I was sure I would like this book as I liked other Lear novels, but it was a letdown. To be frank, it's a fuck book and that's not what I wanted or expected- graphic sex I have no problem with, but this is just a porn movie in novel form, hardly the gay Gone with the Wind evoked by the back cover. Moreover, Lear failed fully to convince me his story was appropriate to its American Civil War time period: the familiar tale of every male character being either gay or extremely open to sexual experimentation instantly with any man he meets, in a society unrealistically tolerant of homosexuality and romantic relationships between men.
I think maybe I'm hard on Lear because I know what he's capable of- Palace of Varieties is one of my favourite books and Back Passage was a witty twist on the classic English country house detective novel. Both had their share of sex scenes but these were part of the plot not merely something to string together porn sequences. In Hot Valley however the sex, frequent and relentless, overwhelms storytelling, with the sole intention to arouse like any one-handed read. I enjoyed The Low Road, Lear's Jacobite masturbatory romp but maybe I was less jaded with porn at the time?

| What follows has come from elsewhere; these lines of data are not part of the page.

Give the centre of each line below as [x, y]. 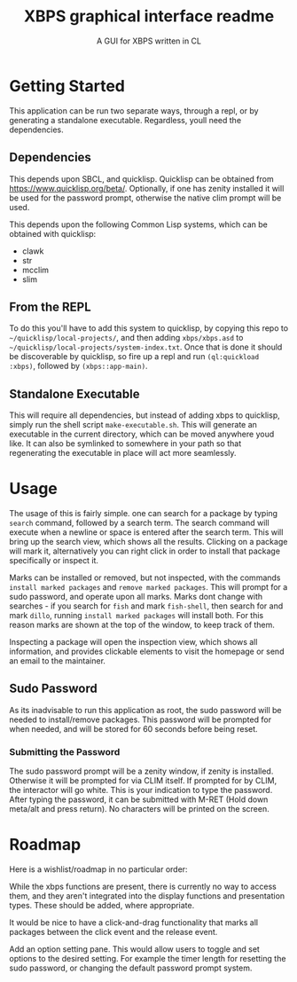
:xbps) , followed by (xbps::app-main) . [78, 366]
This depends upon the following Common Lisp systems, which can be [138, 224]
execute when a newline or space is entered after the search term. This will [146, 532]
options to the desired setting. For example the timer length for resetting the [148, 959]
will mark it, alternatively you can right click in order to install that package [145, 551]
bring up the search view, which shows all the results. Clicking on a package [148, 542]
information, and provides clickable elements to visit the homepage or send [147, 652]
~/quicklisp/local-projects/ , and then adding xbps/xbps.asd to [126, 338]
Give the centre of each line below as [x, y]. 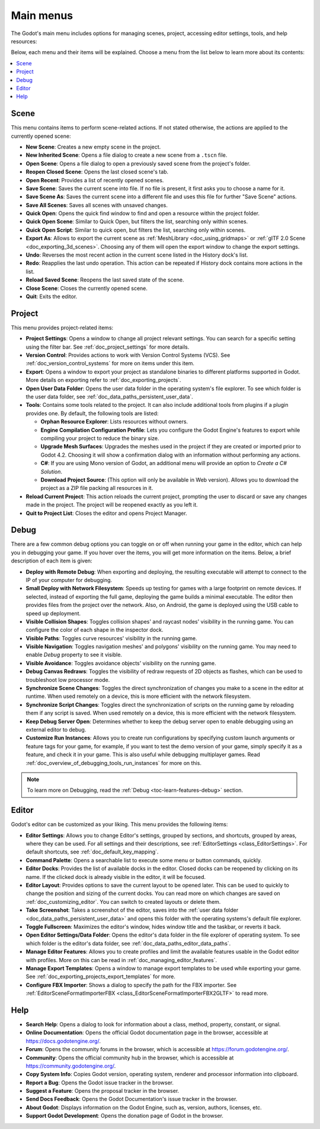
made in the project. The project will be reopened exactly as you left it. [112, 505]
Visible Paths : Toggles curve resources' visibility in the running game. [111, 638]
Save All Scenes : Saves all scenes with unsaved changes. [97, 205]
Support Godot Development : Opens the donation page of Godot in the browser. [124, 1116]
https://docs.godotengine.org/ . [63, 1041]
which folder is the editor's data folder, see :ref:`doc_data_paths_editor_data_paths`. [128, 943]
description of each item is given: [52, 561]
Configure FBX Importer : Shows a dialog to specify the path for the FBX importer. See [131, 985]

On a postive note, it's always nice to read a book that celebrates love between two men as natural. Yet the lovers at the centre of the story spend most of the book apart enjoying one sexual escapade after another only to be reunited near the end in a way that makes it hard to believe either could just give up his promiscuous ways and settle down to socially acceptable domestic bliss- especially since this is 1864 and one is white and the other black.

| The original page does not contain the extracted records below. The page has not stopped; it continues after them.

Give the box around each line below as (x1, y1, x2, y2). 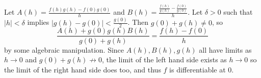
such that (223, 7, 253, 17)
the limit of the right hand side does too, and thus (4, 64, 161, 74)
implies (27, 17, 49, 27)
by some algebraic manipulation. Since (4, 44, 124, 55)
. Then (127, 17, 149, 27)
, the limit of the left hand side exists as (101, 54, 227, 65)
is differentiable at (169, 64, 226, 74)
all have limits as (199, 44, 252, 55)

The sex is standard porn scenario, every possible sequence you could think of, from jailhouse orgy to medical fetish as though Lear had a list to work through. I quickly began to skim over these graphic scenes because they just didn't do anything for me- in the same way as most porn bores me because there's no emotional connection, no point other than arousal. There's a pay-off, finally, when the lovers are reunited having realised what they want more than anything is each other.

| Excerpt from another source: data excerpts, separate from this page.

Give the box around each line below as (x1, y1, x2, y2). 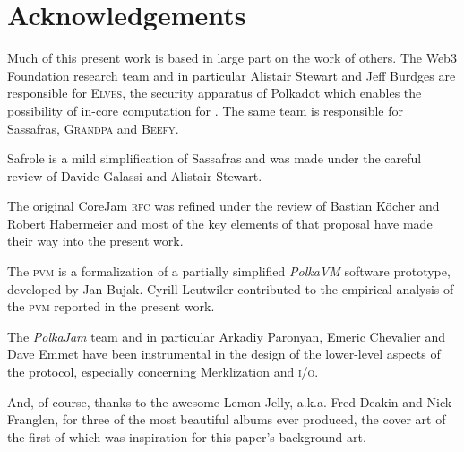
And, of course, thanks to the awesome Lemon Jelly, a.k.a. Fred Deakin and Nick (7, 392, 452, 411)
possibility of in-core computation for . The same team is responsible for (7, 100, 403, 119)
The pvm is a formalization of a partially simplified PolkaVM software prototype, (7, 262, 451, 281)
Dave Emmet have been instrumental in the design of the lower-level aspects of (7, 344, 441, 363)
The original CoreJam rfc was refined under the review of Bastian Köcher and (7, 196, 440, 215)
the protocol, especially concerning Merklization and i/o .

There's a dedication to Richard Amory, author of The Song of the Loon trilogy- Lear's book shares Amory's fondness for hairy bear types. It's enjoyable enough, if you like graphic sex with minimal plot interruption, certainly better than most published porn novels I have read but not, I have to say, as good as the best erotic slash fiction you can find online free of charge. Maybe it's unfair to criticise a book written to arouse for going about its business unashamedly, but it surely is possible to write erotic historical romance, telling a well structured story with character development and authentic period feel, and sell books in the numbers required by publishers?